==== INPUT FOR THIS TASK ====

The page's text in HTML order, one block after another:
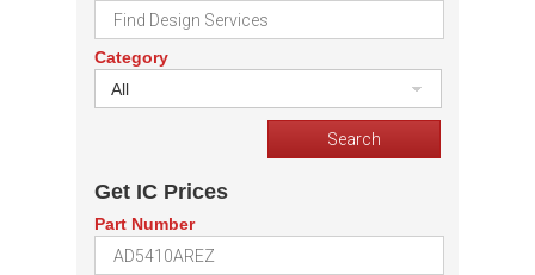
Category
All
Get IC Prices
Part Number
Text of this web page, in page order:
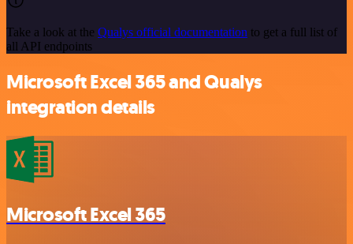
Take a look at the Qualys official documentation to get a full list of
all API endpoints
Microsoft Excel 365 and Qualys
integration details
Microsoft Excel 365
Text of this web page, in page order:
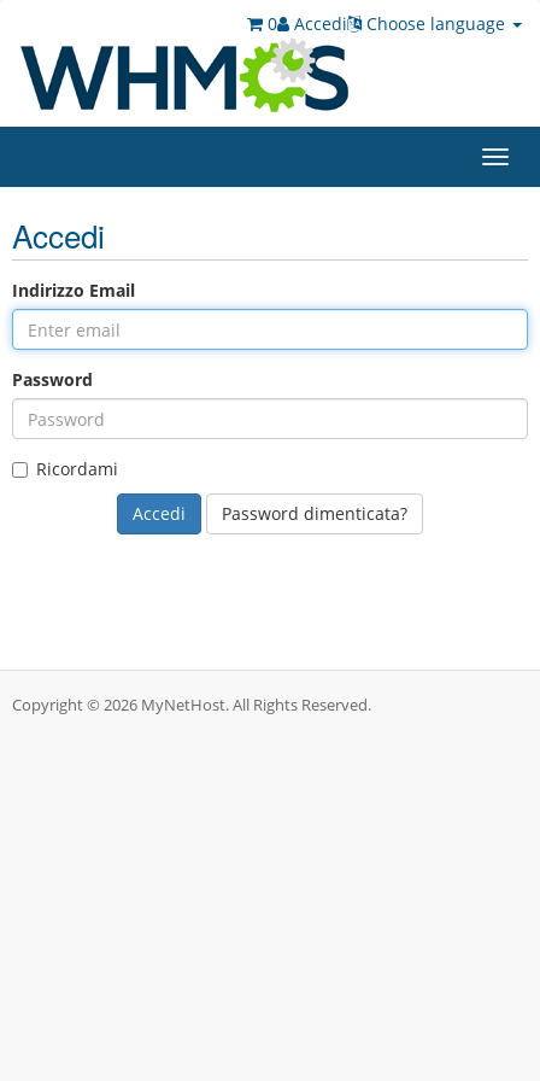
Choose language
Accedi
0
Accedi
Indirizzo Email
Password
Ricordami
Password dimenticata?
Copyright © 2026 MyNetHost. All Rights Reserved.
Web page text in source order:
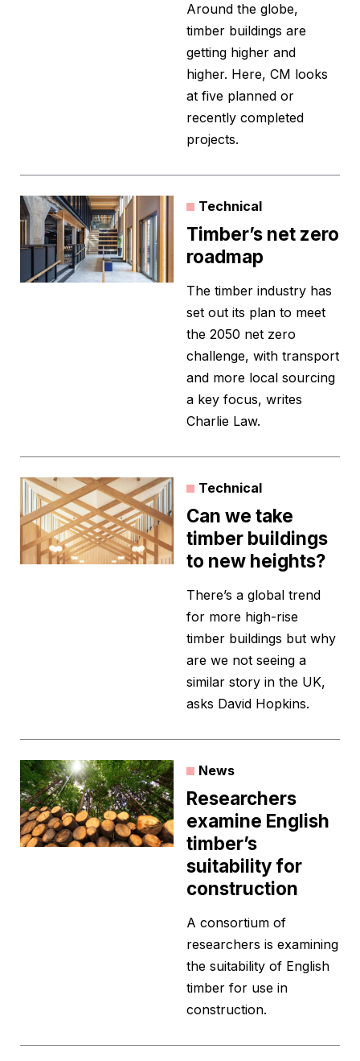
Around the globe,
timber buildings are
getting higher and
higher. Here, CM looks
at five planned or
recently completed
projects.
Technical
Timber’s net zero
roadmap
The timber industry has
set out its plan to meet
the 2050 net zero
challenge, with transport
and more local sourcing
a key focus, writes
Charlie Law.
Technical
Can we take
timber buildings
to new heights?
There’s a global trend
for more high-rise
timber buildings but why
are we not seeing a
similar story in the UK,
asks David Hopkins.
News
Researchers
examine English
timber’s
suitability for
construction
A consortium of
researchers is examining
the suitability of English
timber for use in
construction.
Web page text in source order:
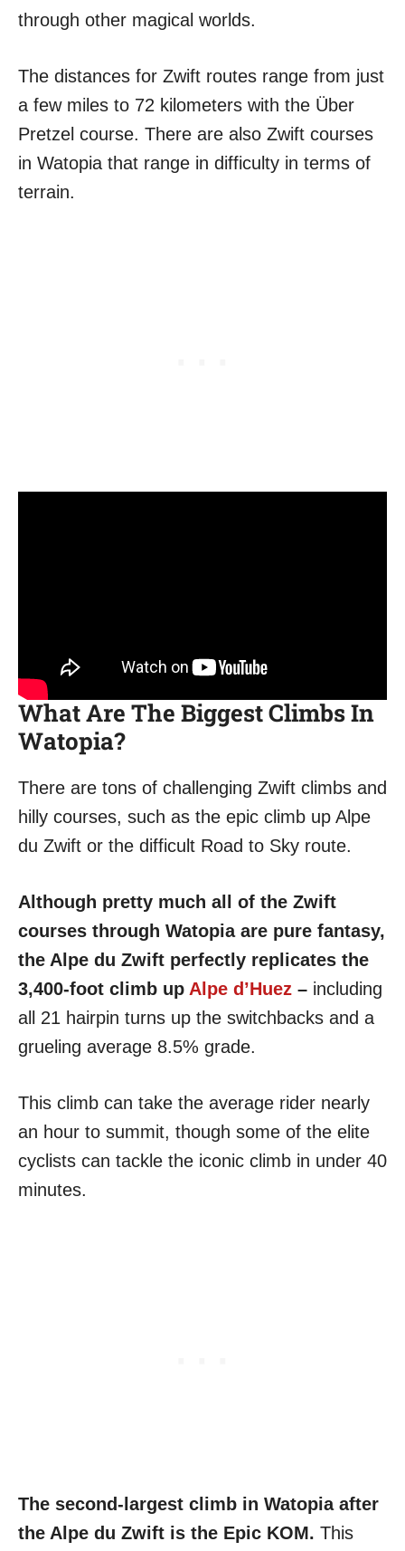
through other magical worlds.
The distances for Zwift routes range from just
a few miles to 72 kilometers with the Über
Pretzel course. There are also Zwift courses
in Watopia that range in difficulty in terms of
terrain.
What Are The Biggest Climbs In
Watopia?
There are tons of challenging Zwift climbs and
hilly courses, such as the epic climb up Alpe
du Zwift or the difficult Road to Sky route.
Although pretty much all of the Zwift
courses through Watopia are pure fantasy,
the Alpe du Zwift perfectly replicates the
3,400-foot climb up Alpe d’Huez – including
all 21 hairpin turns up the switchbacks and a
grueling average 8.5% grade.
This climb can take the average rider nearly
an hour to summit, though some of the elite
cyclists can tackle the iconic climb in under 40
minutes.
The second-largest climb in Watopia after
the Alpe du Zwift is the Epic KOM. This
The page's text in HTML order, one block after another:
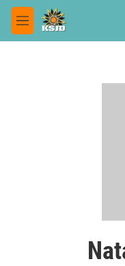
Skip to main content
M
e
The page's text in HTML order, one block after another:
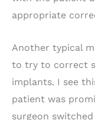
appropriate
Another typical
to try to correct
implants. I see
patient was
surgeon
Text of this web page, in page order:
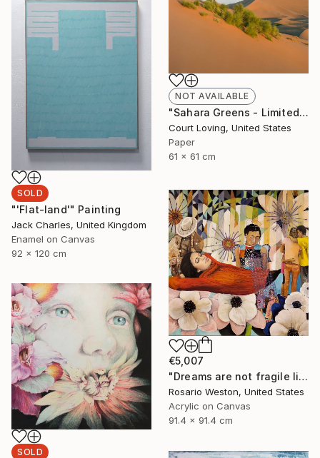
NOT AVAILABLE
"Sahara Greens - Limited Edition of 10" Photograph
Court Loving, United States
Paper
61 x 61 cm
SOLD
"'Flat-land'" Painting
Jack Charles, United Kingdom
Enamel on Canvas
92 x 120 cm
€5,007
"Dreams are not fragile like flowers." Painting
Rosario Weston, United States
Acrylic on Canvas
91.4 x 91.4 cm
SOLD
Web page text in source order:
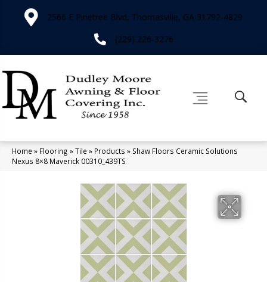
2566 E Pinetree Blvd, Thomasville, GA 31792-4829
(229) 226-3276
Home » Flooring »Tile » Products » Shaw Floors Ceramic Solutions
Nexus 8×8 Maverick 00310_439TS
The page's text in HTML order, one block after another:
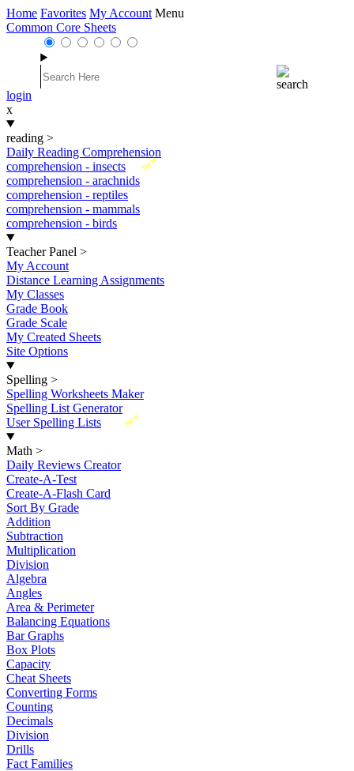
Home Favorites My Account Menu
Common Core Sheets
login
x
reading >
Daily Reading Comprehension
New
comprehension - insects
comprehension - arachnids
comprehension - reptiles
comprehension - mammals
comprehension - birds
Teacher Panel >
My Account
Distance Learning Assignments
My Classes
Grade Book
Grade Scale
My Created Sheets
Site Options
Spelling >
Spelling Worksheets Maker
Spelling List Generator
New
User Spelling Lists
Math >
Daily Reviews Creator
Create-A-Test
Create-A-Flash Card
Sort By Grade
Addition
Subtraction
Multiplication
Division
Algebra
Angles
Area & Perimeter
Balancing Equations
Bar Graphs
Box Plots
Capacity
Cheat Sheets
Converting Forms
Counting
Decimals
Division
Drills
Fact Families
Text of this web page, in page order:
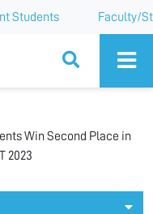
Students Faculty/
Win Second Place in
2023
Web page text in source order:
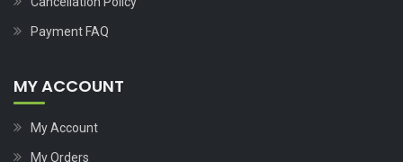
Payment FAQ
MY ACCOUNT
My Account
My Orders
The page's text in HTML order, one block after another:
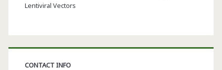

====

Go through the entries and retype them exactly, except for the images.

- YOUR RESPONSE:
The page's text in HTML order, one block after another:
Category
All
Get IC Prices
Part Number
Text of this web page, in page order:
Take a look at the Qualys official documentation to get a full list of
all API endpoints
Microsoft Excel 365 and Qualys
integration details
Microsoft Excel 365
Text of this web page, in page order:
Choose language
Accedi
0
Accedi
Indirizzo Email
Password
Ricordami
Password dimenticata?
Copyright © 2026 MyNetHost. All Rights Reserved.
Web page text in source order:
Around the globe,
timber buildings are
getting higher and
higher. Here, CM looks
at five planned or
recently completed
projects.
Technical
Timber’s net zero
roadmap
The timber industry has
set out its plan to meet
the 2050 net zero
challenge, with transport
and more local sourcing
a key focus, writes
Charlie Law.
Technical
Can we take
timber buildings
to new heights?
There’s a global trend
for more high-rise
timber buildings but why
are we not seeing a
similar story in the UK,
asks David Hopkins.
News
Researchers
examine English
timber’s
suitability for
construction
A consortium of
researchers is examining
the suitability of English
timber for use in
construction.
Web page text in source order:
through other magical worlds.
The distances for Zwift routes range from just
a few miles to 72 kilometers with the Über
Pretzel course. There are also Zwift courses
in Watopia that range in difficulty in terms of
terrain.
What Are The Biggest Climbs In
Watopia?
There are tons of challenging Zwift climbs and
hilly courses, such as the epic climb up Alpe
du Zwift or the difficult Road to Sky route.
Although pretty much all of the Zwift
courses through Watopia are pure fantasy,
the Alpe du Zwift perfectly replicates the
3,400-foot climb up Alpe d’Huez – including
all 21 hairpin turns up the switchbacks and a
grueling average 8.5% grade.
This climb can take the average rider nearly
an hour to summit, though some of the elite
cyclists can tackle the iconic climb in under 40
minutes.
The second-largest climb in Watopia after
the Alpe du Zwift is the Epic KOM. This
The page's text in HTML order, one block after another:
Skip to main content
M
e
The page's text in HTML order, one block after another:
appropriate
Another typical
to try to correct
implants. I see
patient was
surgeon
Text of this web page, in page order:
NOT AVAILABLE
"Sahara Greens - Limited Edition of 10" Photograph
Court Loving, United States
Paper
61 x 61 cm
SOLD
"'Flat-land'" Painting
Jack Charles, United Kingdom
Enamel on Canvas
92 x 120 cm
€5,007
"Dreams are not fragile like flowers." Painting
Rosario Weston, United States
Acrylic on Canvas
91.4 x 91.4 cm
SOLD
Web page text in source order:
2566 E Pinetree Blvd, Thomasville, GA 31792-4829
(229) 226-3276
Home » Flooring »Tile » Products » Shaw Floors Ceramic Solutions
Nexus 8×8 Maverick 00310_439TS
The page's text in HTML order, one block after another:
Home Favorites My Account Menu
Common Core Sheets
login
x
reading >
Daily Reading Comprehension
New
comprehension - insects
comprehension - arachnids
comprehension - reptiles
comprehension - mammals
comprehension - birds
Teacher Panel >
My Account
Distance Learning Assignments
My Classes
Grade Book
Grade Scale
My Created Sheets
Site Options
Spelling >
Spelling Worksheets Maker
Spelling List Generator
New
User Spelling Lists
Math >
Daily Reviews Creator
Create-A-Test
Create-A-Flash Card
Sort By Grade
Addition
Subtraction
Multiplication
Division
Algebra
Angles
Area & Perimeter
Balancing Equations
Bar Graphs
Box Plots
Capacity
Cheat Sheets
Converting Forms
Counting
Decimals
Division
Drills
Fact Families
Text of this web page, in page order:
Students Faculty/
Win Second Place in
2023
Web page text in source order:
Payment FAQ
MY ACCOUNT
My Account
My Orders
The page's text in HTML order, one block after another:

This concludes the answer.